== EXERCISE BRIEF ==
Repeat, exactly and alone, every line from the line that contains "EDITOR'S PICKS" to the end of the entries.

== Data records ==
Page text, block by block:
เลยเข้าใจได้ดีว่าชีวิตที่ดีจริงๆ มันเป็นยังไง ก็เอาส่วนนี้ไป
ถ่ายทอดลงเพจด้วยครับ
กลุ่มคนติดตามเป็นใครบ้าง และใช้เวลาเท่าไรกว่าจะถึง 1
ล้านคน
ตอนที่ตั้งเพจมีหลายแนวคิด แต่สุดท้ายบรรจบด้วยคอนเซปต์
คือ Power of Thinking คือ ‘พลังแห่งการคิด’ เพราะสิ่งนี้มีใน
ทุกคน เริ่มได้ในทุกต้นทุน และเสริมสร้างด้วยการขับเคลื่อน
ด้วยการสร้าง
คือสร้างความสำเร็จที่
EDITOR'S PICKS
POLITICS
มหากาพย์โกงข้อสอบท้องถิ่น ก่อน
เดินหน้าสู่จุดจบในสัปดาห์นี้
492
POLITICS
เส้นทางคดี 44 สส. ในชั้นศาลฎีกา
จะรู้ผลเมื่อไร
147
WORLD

== SOLVED PROBLEM ==
EDITOR'S PICKS
POLITICS
มหากาพย์โกงข้อสอบท้องถิ่น ก่อน
เดินหน้าสู่จุดจบในสัปดาห์นี้
492
POLITICS
เส้นทางคดี 44 สส. ในชั้นศาลฎีกา
จะรู้ผลเมื่อไร
147
WORLD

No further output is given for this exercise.